16. Many leaders in top AI labs take AI x-risk arguments seriously, and everyone wants to make sure AI is deployed safely. But knowing what to do is hard. Maybe we will come up with more specific recommendations that AI labs can implement.

a. Some of these may result from evaluation tools (e.g., here’s a tool you can use to evaluate your AI system; don’t deploy the system unless it passes XYZ checks) and benchmarks (e.g., here’s a metric that you can use to evaluate your AI system; don’t deploy it unless it meets this score). These tools and benchmarks may not be strong enough to fool a sufficiently intelligent system, but they may buy us time and help labs/researchers understand what types of safety research to prioritize.

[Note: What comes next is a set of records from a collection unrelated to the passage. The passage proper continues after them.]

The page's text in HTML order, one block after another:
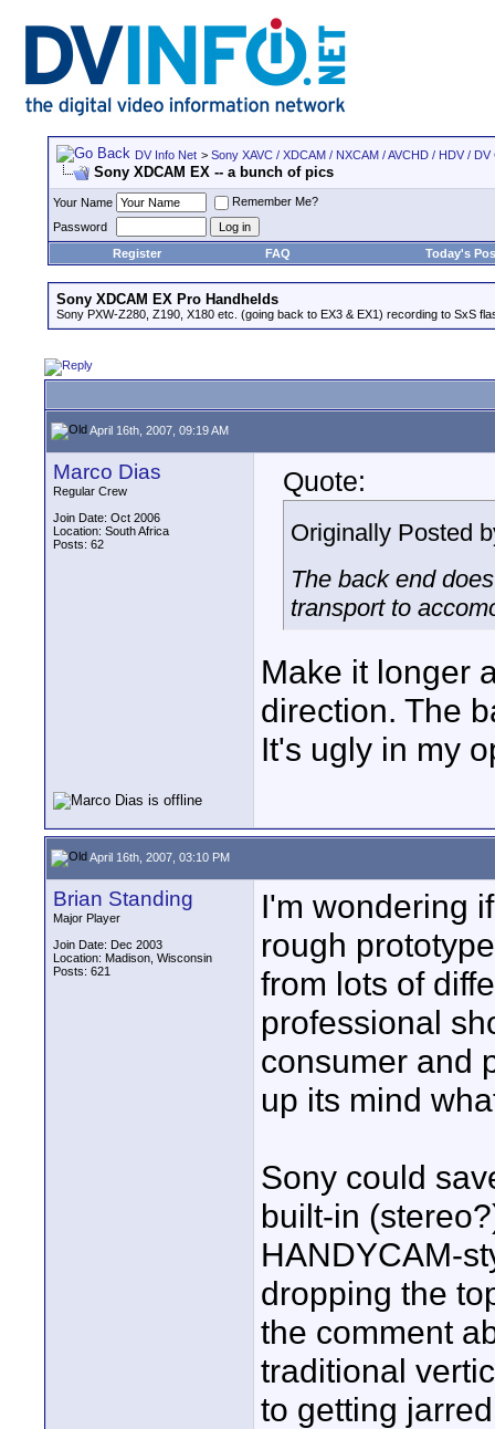
DV Info Net > Sony XAVC / XDCAM / NXCAM / AVCHD / HDV /
Sony XDCAM EX -- a bunch of pics
Your Name
Remember Me?
Password
Register
FAQ Today's
Sony XDCAM EX Pro Handhelds
Sony PXW-Z280, Z190, X180 etc. (going back to EX3 & EX1) recording to SxS
April 16th, 2007, 09:19 AM
Marco Dias
Regular Crew
Join Date: Oct 2006
Location: South Africa
Posts: 62
Quote:
Originally Posted
The back end
transport to
Make it longer
direction. The
It's ugly in my
April 16th, 2007, 03:10 PM
Brian Standing
Major Player
Join Date: Dec 2003
Location: Madison, Wisconsin
Posts: 621
I'm wondering
rough
from lots of
professional
consumer and
up its mind
Sony could
built-in
HANDYCAM-
dropping the
the comment
traditional
to getting
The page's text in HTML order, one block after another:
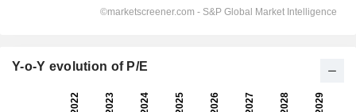
Y-o-Y evolution of P/E
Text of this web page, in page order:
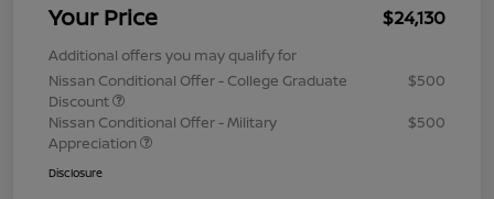
Your Price $24,130
Additional offers you may qualify for
Nissan Conditional Offer - College Graduate
Discount
$500
Nissan Conditional Offer - Military
Appreciation
$500
Disclosure
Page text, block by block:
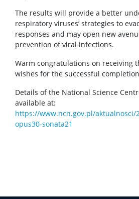
The results will provide a better
respiratory viruses’ strategies to
responses and may open new
prevention of viral infections.
Warm congratulations on receiving
wishes for the successful
Details of the National Science
available at:
https://www.ncn.gov.pl/aktualnosci/
opus30-sonata21
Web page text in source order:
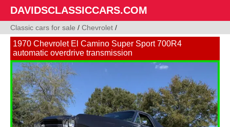
DAVIDSCLASSICCARS.COM
Classic cars for sale / Chevrolet /
1970 Chevrolet El Camino Super Sport 700R4
automatic overdrive transmission
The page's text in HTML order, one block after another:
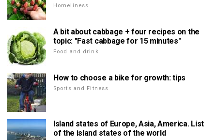
Homeliness
A bit about cabbage + four recipes on the
topic: "Fast cabbage for 15 minutes"
Food and drink
How to choose a bike for growth: tips
Sports and Fitness
Island states of Europe, Asia, America. List
of the island states of the world

17. Moore’s law might slow down and compute might become a bottleneck.

18. Maybe deep learning won’t scale to AGI. Maybe a paradigm-shift will occur that replaces deep learning (or a paradigm shift occurs within a deep learning).

Miscellaneous

19. We might be able to solve whole brain emulation before AGI arrives, and then upload alignment researchers who can do research 1000x faster than existing researchers. This is also risky, because (a) the sped up humans could disempower humanity by themselves and (b) these humans might accidentally build an AGI or do capabilities research.

Final thoughts

I’m undoubtedly missing some miracles.
I encourage others to try out this exercise. Guiding prompts: If we win, how did we win? Why did we win? What did that world look like?
Other exercises I like:
1. Writing your naive hypotheses on AI alignment.
2. Writing your opinions on the arguments in list of lethalities (see also this template).
3. Writing a detailed narrative of what you expect the next several years to look like.